_WHAT TO WORK ON_
Looking at the listing, state how many of its lines contain the string "пользователя". Write only the number.

_SUPPLIED DATA_
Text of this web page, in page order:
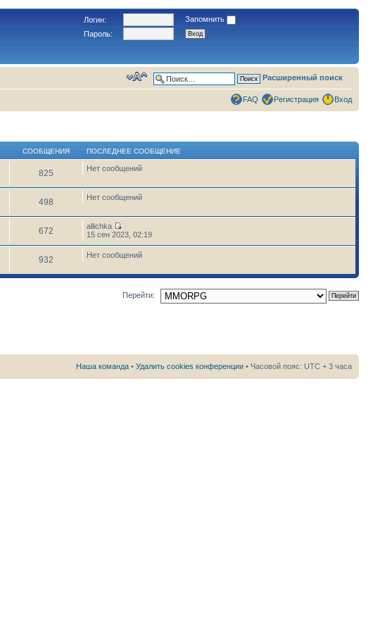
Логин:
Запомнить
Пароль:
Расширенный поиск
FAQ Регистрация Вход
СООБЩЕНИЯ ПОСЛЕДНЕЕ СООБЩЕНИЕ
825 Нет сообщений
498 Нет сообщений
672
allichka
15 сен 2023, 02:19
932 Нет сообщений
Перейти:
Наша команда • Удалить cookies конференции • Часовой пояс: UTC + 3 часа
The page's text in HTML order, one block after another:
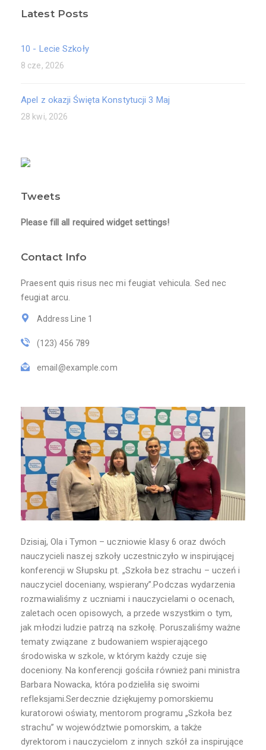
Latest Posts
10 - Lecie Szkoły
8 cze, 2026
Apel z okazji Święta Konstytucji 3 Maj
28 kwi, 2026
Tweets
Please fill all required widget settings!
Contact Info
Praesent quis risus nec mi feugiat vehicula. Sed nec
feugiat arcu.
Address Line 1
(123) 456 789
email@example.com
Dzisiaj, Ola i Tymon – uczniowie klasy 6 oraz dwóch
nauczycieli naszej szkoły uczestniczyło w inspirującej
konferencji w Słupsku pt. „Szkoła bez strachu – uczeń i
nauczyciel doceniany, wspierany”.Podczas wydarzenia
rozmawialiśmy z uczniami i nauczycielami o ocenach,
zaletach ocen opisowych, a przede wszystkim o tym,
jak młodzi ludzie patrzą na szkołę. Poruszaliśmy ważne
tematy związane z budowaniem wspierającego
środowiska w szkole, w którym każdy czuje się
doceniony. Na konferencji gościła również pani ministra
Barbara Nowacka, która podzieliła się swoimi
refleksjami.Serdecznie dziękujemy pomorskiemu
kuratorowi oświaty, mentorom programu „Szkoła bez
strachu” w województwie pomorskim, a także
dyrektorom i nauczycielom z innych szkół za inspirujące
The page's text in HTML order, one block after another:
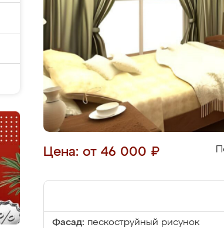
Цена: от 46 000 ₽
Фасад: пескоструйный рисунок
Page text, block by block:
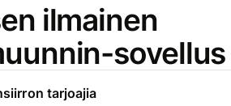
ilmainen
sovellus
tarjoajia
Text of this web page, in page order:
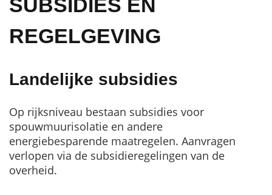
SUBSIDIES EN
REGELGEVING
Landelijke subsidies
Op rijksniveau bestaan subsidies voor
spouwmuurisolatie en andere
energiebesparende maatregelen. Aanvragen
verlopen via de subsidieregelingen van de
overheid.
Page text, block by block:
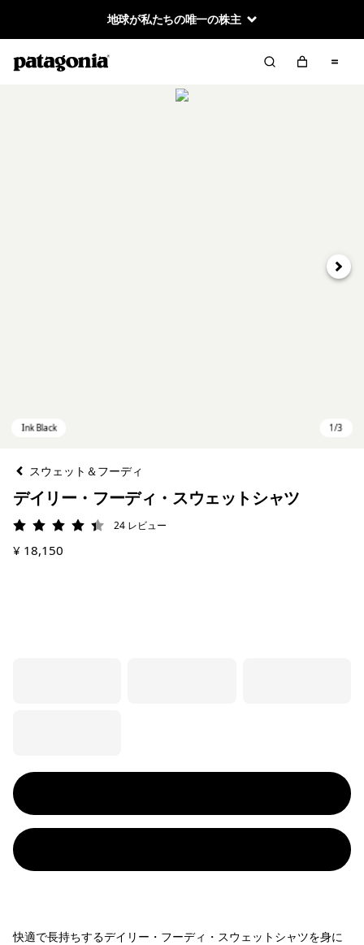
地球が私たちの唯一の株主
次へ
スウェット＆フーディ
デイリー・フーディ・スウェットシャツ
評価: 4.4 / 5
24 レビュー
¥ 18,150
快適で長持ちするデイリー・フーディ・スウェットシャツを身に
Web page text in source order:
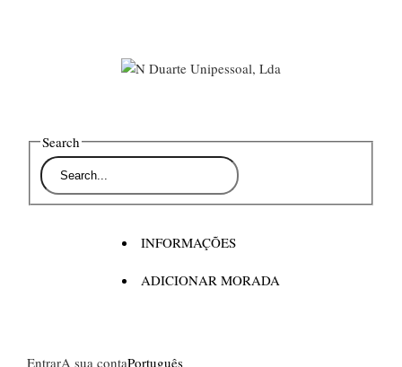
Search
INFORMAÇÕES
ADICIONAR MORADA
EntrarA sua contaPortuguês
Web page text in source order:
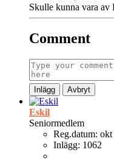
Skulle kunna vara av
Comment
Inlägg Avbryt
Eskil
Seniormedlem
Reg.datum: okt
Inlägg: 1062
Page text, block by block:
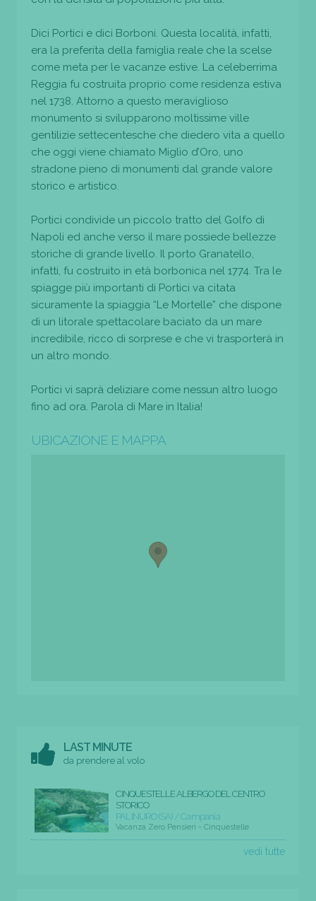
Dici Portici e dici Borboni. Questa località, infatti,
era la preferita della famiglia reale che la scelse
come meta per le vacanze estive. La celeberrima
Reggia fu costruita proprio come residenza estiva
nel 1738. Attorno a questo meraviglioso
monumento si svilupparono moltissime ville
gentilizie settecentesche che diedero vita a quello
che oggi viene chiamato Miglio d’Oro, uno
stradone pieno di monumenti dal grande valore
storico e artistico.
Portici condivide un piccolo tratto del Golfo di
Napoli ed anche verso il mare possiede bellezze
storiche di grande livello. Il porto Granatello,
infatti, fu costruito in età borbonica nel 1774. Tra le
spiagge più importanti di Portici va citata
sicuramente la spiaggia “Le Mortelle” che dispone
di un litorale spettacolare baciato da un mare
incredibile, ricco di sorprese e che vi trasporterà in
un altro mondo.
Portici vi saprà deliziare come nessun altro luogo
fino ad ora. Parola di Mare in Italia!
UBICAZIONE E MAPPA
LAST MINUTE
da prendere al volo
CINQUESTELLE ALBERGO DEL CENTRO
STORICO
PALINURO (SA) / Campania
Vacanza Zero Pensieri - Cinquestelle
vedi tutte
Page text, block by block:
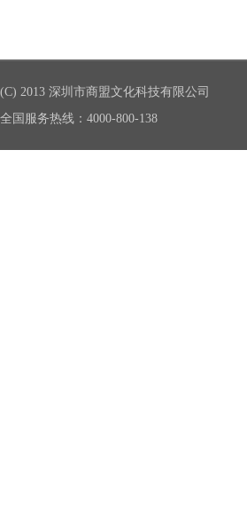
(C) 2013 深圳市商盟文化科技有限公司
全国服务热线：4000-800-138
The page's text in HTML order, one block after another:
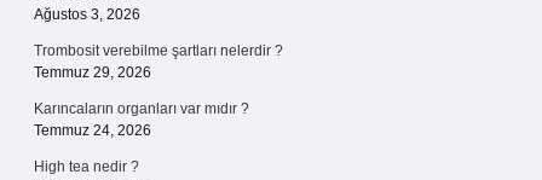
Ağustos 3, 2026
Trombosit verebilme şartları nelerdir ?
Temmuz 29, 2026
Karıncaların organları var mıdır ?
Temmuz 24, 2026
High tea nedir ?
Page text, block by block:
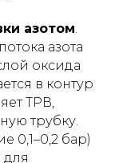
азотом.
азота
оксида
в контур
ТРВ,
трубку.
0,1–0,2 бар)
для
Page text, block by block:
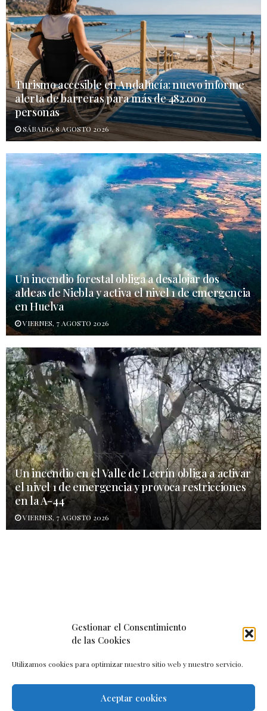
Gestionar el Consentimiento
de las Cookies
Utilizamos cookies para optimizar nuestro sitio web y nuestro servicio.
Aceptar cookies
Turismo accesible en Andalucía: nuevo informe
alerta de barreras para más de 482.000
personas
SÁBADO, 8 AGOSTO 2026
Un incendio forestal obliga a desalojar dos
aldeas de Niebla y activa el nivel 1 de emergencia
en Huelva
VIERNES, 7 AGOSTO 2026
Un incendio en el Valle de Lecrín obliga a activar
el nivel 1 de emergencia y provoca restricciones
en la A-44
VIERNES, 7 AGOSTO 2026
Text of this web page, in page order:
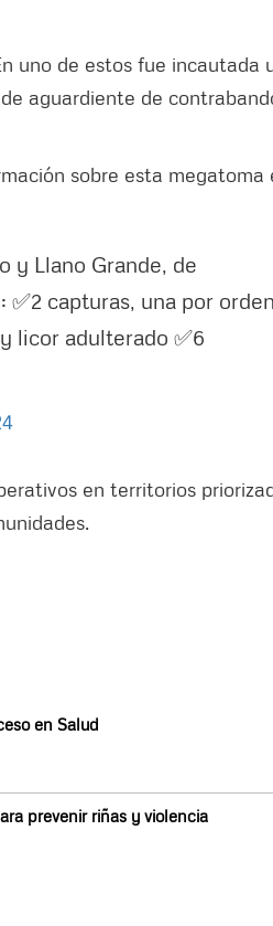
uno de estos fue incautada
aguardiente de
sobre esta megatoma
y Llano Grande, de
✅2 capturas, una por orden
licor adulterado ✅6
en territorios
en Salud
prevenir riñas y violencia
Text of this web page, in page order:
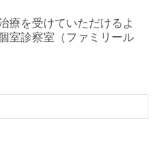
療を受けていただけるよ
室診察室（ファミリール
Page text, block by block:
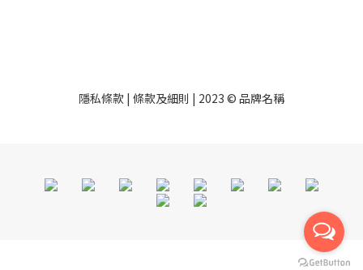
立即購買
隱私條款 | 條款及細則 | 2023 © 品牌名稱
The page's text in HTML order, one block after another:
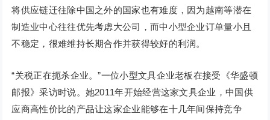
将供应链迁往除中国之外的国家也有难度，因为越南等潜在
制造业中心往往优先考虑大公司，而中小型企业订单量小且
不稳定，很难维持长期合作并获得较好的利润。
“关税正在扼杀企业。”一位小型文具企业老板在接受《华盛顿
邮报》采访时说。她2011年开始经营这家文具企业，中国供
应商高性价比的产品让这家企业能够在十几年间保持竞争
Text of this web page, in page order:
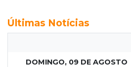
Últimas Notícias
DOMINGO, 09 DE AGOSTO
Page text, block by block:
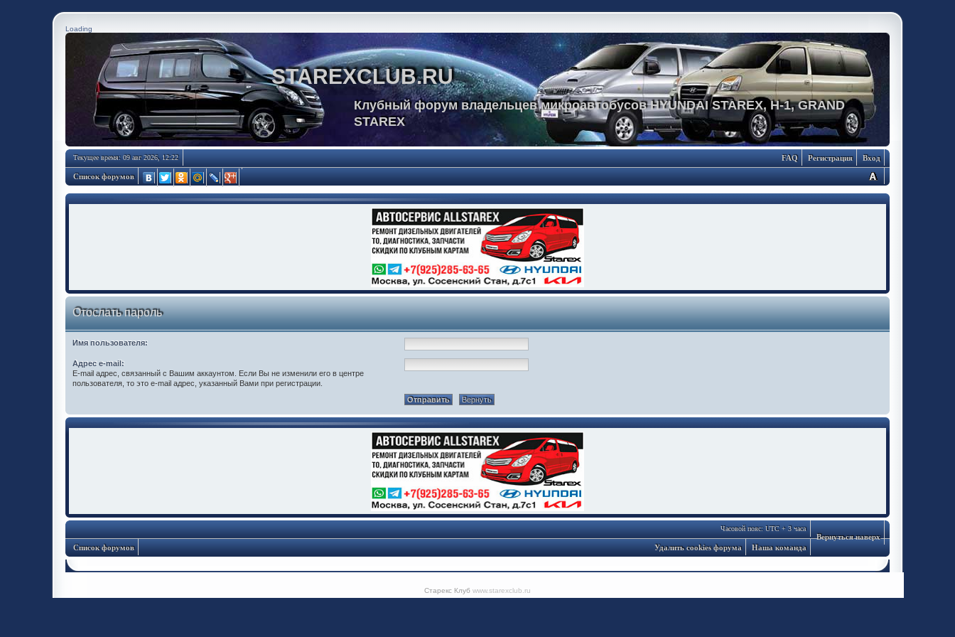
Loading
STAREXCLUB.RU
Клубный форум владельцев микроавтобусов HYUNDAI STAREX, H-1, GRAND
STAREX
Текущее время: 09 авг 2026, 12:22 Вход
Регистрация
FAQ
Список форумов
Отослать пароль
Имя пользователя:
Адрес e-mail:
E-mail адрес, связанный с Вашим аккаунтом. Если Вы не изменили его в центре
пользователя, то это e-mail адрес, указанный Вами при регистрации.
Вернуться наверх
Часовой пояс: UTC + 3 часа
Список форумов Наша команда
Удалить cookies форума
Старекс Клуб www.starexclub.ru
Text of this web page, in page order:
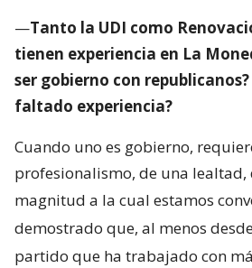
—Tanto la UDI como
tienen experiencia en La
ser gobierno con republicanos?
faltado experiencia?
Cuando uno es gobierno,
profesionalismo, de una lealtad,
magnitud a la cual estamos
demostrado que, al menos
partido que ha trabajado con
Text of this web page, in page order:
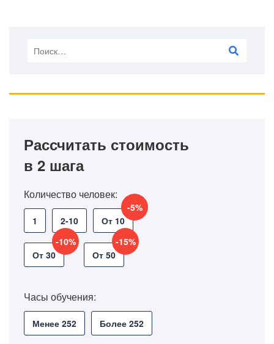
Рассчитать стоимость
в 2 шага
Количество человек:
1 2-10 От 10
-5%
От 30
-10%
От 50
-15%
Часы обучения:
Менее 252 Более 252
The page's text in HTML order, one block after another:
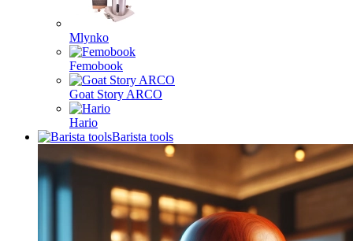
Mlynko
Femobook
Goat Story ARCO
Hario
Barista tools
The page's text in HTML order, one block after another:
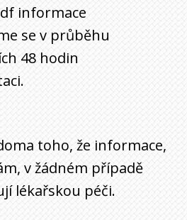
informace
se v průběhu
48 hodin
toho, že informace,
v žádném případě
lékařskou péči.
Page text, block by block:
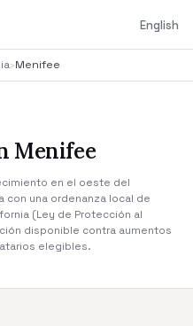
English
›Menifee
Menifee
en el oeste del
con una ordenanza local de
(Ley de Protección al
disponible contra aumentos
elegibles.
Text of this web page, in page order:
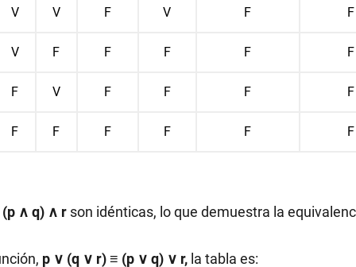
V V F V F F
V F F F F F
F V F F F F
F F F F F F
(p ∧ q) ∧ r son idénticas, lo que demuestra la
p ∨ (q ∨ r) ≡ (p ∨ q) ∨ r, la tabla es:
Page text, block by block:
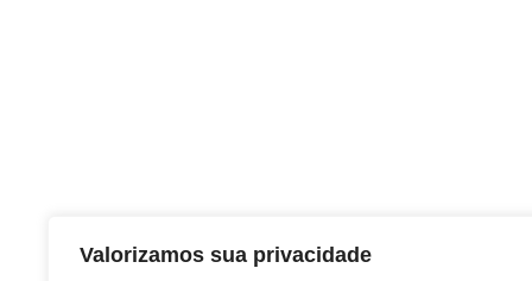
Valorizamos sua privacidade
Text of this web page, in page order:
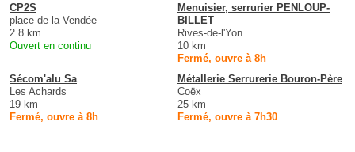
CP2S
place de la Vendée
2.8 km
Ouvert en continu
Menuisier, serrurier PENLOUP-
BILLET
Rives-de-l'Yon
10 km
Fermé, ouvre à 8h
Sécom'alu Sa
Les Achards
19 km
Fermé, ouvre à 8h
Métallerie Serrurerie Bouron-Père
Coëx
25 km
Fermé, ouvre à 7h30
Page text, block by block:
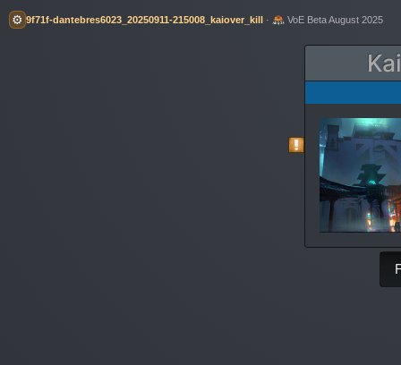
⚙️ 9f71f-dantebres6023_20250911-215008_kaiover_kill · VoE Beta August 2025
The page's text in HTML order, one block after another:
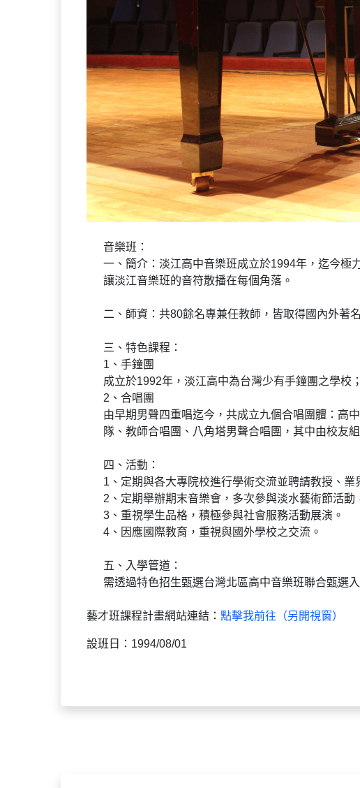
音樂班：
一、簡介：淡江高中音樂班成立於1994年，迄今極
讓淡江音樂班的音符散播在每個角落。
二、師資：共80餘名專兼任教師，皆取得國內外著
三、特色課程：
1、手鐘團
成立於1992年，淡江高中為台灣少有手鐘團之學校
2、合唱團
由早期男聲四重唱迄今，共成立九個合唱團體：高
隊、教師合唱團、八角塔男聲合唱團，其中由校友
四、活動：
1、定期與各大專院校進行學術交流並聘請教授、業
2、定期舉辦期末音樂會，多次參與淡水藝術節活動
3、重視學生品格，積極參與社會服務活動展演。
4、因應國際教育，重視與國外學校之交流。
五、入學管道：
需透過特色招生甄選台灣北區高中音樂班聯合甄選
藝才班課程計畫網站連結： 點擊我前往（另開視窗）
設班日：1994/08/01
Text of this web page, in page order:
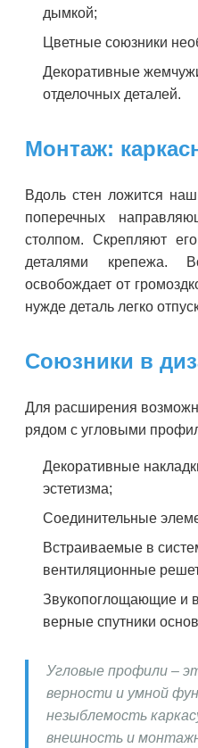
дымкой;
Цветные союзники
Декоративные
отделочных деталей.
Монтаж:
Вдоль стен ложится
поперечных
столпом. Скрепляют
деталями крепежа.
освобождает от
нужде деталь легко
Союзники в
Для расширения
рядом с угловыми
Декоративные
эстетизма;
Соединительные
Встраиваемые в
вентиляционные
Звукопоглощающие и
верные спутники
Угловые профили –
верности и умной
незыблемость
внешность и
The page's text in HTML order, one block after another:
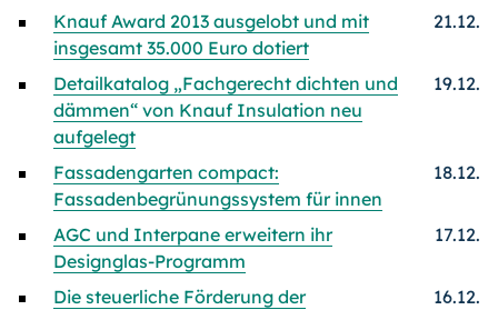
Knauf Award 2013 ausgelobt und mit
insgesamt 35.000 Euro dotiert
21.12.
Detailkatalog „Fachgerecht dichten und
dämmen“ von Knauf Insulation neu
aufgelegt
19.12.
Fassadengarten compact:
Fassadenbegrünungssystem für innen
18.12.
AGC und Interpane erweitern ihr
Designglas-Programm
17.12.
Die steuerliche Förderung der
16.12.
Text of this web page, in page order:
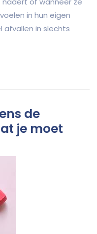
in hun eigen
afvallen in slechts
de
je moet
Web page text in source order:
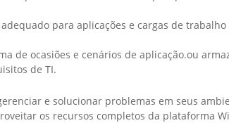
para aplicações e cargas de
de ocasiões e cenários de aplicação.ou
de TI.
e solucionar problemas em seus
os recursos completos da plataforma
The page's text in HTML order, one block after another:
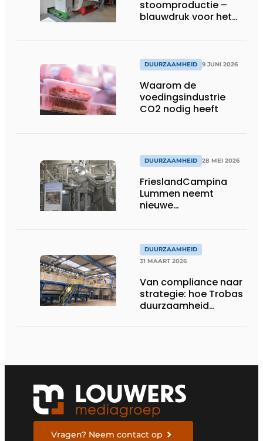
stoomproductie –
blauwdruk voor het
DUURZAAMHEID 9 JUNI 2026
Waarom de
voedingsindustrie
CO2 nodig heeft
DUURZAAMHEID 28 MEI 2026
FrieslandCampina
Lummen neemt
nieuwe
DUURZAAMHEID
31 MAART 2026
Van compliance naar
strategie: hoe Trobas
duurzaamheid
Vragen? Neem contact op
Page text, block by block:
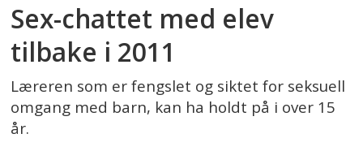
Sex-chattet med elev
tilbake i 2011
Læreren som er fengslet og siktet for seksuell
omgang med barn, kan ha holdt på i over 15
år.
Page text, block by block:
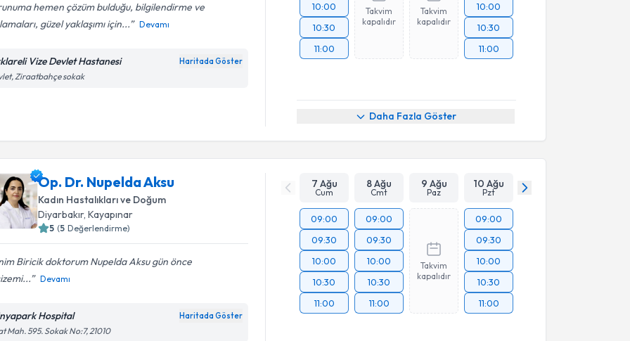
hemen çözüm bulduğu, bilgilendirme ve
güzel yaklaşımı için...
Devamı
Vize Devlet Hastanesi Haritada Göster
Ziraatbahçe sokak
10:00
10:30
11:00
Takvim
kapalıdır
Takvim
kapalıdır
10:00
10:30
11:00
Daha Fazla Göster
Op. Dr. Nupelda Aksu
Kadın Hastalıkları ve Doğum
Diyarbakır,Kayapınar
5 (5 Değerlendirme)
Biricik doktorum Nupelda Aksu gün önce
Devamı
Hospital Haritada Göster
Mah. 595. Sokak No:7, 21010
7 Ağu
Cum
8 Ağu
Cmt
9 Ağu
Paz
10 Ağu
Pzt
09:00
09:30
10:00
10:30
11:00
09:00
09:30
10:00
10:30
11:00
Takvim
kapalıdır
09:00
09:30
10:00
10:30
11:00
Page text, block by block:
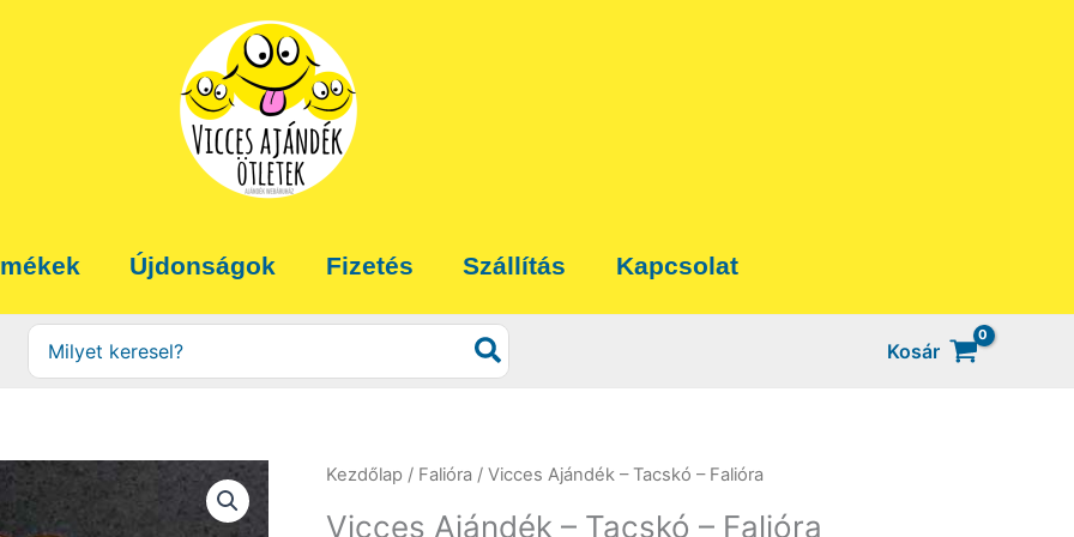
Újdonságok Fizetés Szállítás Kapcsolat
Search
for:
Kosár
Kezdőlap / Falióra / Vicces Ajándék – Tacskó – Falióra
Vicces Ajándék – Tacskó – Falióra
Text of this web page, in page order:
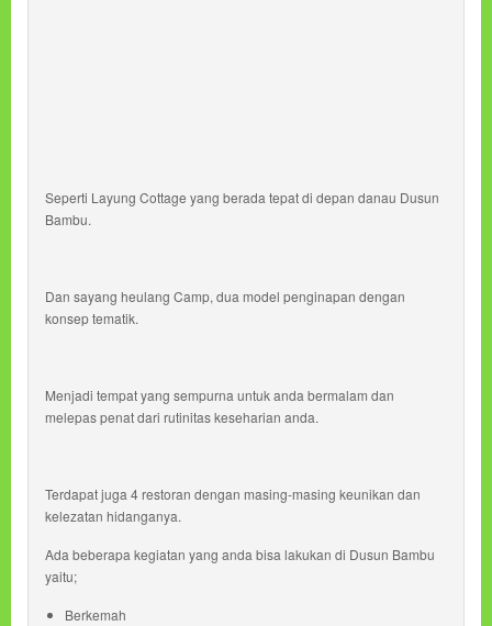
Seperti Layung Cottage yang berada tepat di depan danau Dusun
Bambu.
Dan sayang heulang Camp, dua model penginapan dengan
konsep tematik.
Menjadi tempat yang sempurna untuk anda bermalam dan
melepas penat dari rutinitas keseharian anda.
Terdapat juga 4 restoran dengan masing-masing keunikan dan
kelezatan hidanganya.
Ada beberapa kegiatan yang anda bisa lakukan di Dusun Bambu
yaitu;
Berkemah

_RESULT OF THIS EXERCISE_
2